One strategy to improve the efficacy of TMZ is to increase the effective dose of TMZ the tumor received via alternate delivery mechanisms. Local delivery via wafer or convection-enhanced delivery could theoretically circumvent an intact blood–brain barrier. A polymer wafer (analogous to Gliadel®) that combines TMZ with BCNU has been tested in rat models and may be more effective than either agent alone.63 Slow-release microspheres containing TMZ have also been used in animals, but not yet in humans.64 Both of these options would be available to patients with surgical disease and near total resections. PEGylation and targeted nanovesicles are two potential systemic approaches that could increase TMZ delivery to tumor cells while minimizing effects on normal cells. PEGylation is the process of attaching polyethylene glycol to another molecule, which can shield it from degradation or recognition by the immune system, reduce its clearance, and increase the length of time the drug is available in the body. Some investigators are using PEGylation in combination with nanoparticle engineering, to create nanoparticles that avoid the immune system, but can also target tumor cells for drug delivery via a combination of monoclonal antibodies. This strategy has yielded promising results in vitro and in basic animal models, but currently no clinical evidence exists to support this approach.65–67
Preventing tumors from developing alkylator resistance is another alternate mechanism of enhancing TMZ’s efficacy. O6-benzylguanine is a purine analog thought to potentiate the action of alkylating agents, including TMZ, by blocking the activity of DNA repair enzyme AGT (the product of the MGMT gene). Although it appears safe, it is not clear that this strategy is effective.68,69 Data from the Phase I trial suggests O6-benzylguanine’s activity is transient, so future directions may include TMZ in combination with a sustained release O6-benzylguanine.

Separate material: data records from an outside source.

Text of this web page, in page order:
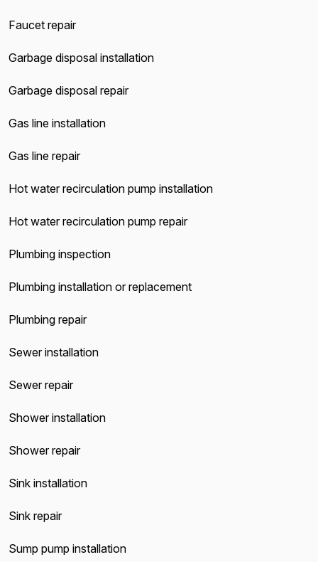
Faucet repair
Garbage disposal installation
Garbage disposal repair
Gas line installation
Gas line repair
Hot water recirculation pump installation
Hot water recirculation pump repair
Plumbing inspection
Plumbing installation or replacement
Plumbing repair
Sewer installation
Sewer repair
Shower installation
Shower repair
Sink installation
Sink repair
Sump pump installation
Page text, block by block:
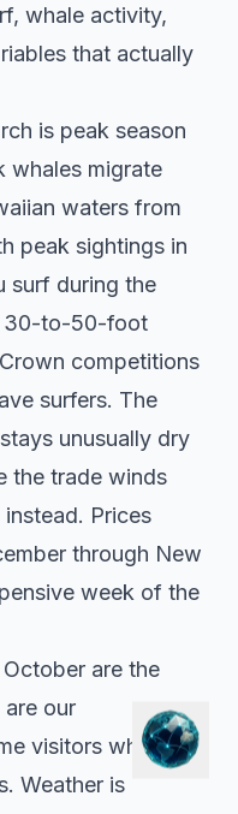
whale activity,
that actually
is peak season
whales migrate
waters from
peak sightings in
surf during the
30-to-50-foot
competitions
surfers. The
unusually dry
the trade winds
Prices
through New
week of the
are the
our
visitors who can
Weather is
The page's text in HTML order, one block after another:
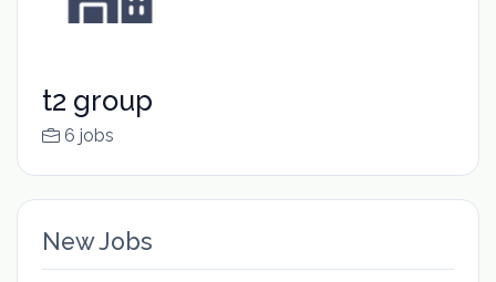
t2 group
6 jobs
New Jobs
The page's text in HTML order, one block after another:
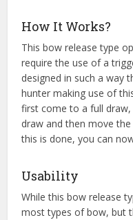
How It Works?
This bow release type
require the use of a
designed in such a way
hunter making use of
first come to a full
draw and then move
this is done, you can
Usability
While this bow release
most types of bow, but
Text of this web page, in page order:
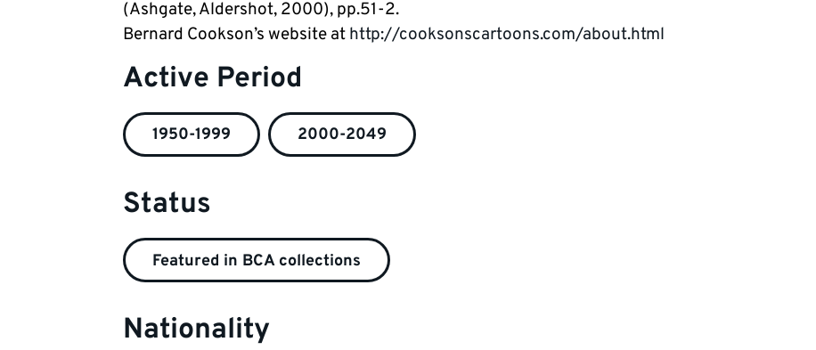
(Ashgate, Aldershot, 2000), pp.51-2.
Bernard Cookson’s website at http://cooksonscartoons.com/about.html
Active Period
1950-1999 2000-2049
Status
Featured in BCA collections
Nationality
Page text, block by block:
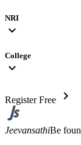
NRI
expand_more
College
expand_more
Register Free chevron_right
JeevansathiBe
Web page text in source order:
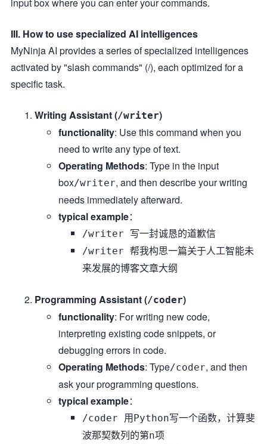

More recently, some investigators have proposed a strategy that is “opposite” to the O6-benzylguanine strategy: to intensify treatment by rendering normal, vulnerable tissue more resistant to TMZ’s effects. In a pilot study, patients received infused hematopoietic stem and progenitor cells with a mutant MGMT gene that confers resistance to O6-benzylguanine. This resulted in highly resistant hematopoietic cells that allowed dose intensification, producing promising preliminary results in three patients.70
In summary, TMZ is a well-tolerated oral chemotherapy that has become the standard of care for GB patients following initial surgery. Alone or in combination with radiation, it increases survival and health-related quality of life. MGMT status can predict response to TMZ, and therefore can help guide treatment decisions, particularly in patients who appear to have early recurrence on magnetic resonance imaging, and in elderly patients who are unlikely to tolerate chemoradiation. Alternate dosing schedules using “more” TMZ do not appear to be beneficial. The addition of drugs that potentiate TMZ’s effect or overcome DNA repair mechanisms may improve outcomes in the future.
The authors report no conflicts of interest in this work.